**TASK PROMPT:**
Output the entries below exactly as written, omitting pictures.

(Extracted records)
* * * *

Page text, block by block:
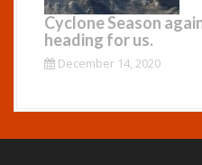
Cyclone Season
heading for us.
December 14, 2020
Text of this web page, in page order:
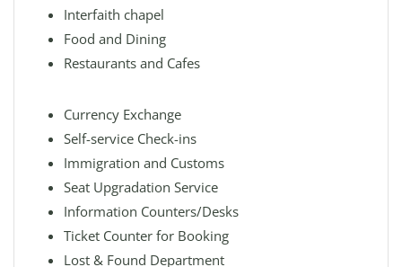
Interfaith chapel
Food and Dining
Restaurants and Cafes
Currency Exchange
Self-service Check-ins
Immigration and Customs
Seat Upgradation Service
Information Counters/Desks
Ticket Counter for Booking
Lost & Found Department
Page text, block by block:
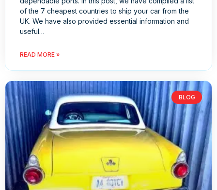
of the 7 cheapest countries to ship your car from the
UK. We have also provided essential information and
useful…
READ MORE »
BLOG
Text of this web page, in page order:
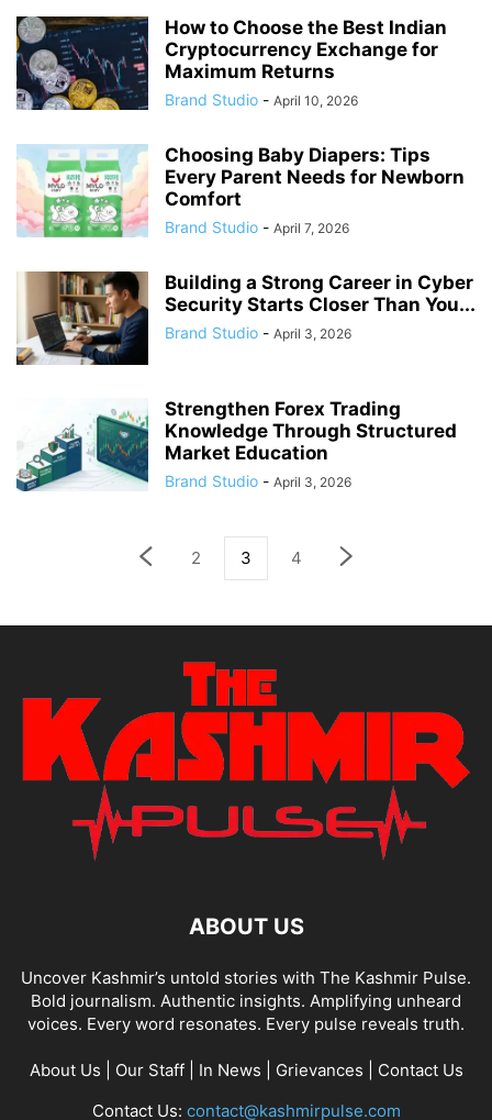
How to Choose the Best Indian
Cryptocurrency Exchange for
Maximum Returns
Brand Studio - April 10, 2026
Choosing Baby Diapers: Tips
Every Parent Needs for Newborn
Comfort
Brand Studio - April 7, 2026
Building a Strong Career in Cyber
Security Starts Closer Than You...
Brand Studio - April 3, 2026
Strengthen Forex Trading
Knowledge Through Structured
Market Education
Brand Studio - April 3, 2026
2 3 4
ABOUT US
Uncover Kashmir’s untold stories with The Kashmir Pulse.
Bold journalism. Authentic insights. Amplifying unheard
voices. Every word resonates. Every pulse reveals truth.
About Us Our Staff| In News Grievances
Contact Us
Contact Us: contact@kashmirpulse.com

* * * *

**ANSWER SECTION:**
Page text, block by block:
Cyclone Season
heading for us.
December 14, 2020
Text of this web page, in page order:
Interfaith chapel
Food and Dining
Restaurants and Cafes
Currency Exchange
Self-service Check-ins
Immigration and Customs
Seat Upgradation Service
Information Counters/Desks
Ticket Counter for Booking
Lost & Found Department
Page text, block by block:
of the 7 cheapest countries to ship your car from the
UK. We have also provided essential information and
useful…
READ MORE »
BLOG
Text of this web page, in page order:
How to Choose the Best Indian
Cryptocurrency Exchange for
Maximum Returns
Brand Studio - April 10, 2026
Choosing Baby Diapers: Tips
Every Parent Needs for Newborn
Comfort
Brand Studio - April 7, 2026
Building a Strong Career in Cyber
Security Starts Closer Than You...
Brand Studio - April 3, 2026
Strengthen Forex Trading
Knowledge Through Structured
Market Education
Brand Studio - April 3, 2026
2 3 4
ABOUT US
Uncover Kashmir’s untold stories with The Kashmir Pulse.
Bold journalism. Authentic insights. Amplifying unheard
voices. Every word resonates. Every pulse reveals truth.
About Us Our Staff| In News Grievances
Contact Us
Contact Us: contact@kashmirpulse.com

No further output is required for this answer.